[Records from a data source]
::::::::::
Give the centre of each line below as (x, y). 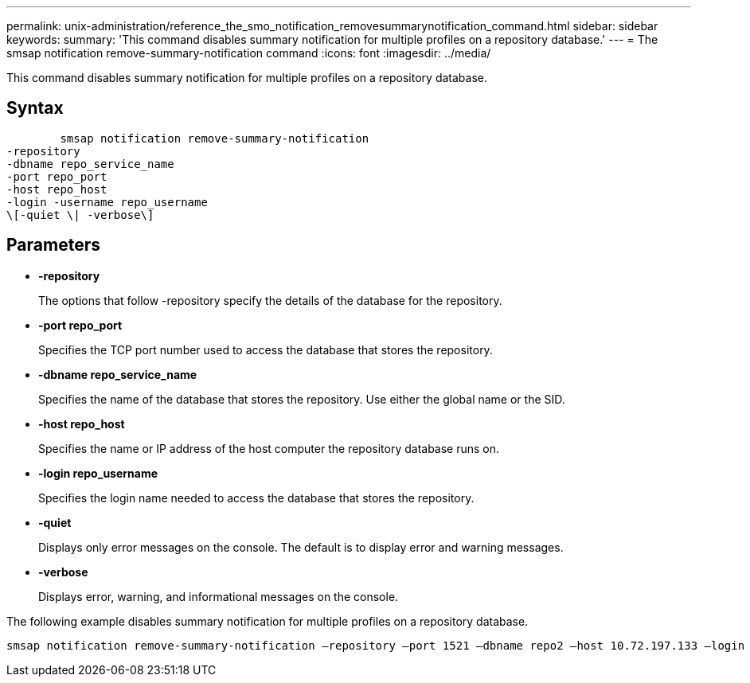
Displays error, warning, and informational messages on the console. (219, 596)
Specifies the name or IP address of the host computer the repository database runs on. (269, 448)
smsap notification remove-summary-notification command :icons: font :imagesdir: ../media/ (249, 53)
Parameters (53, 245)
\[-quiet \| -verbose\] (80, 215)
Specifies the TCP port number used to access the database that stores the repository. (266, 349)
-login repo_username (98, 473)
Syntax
::::::::::
EXERCISE BRIEF. Copy each line above where the string "Specifies" occurs.

RESULT FOR THIS TASK.
Specifies the name or IP address of the host computer the repository database runs on. (269, 448)
Specifies the TCP port number used to access the database that stores the repository. (266, 349)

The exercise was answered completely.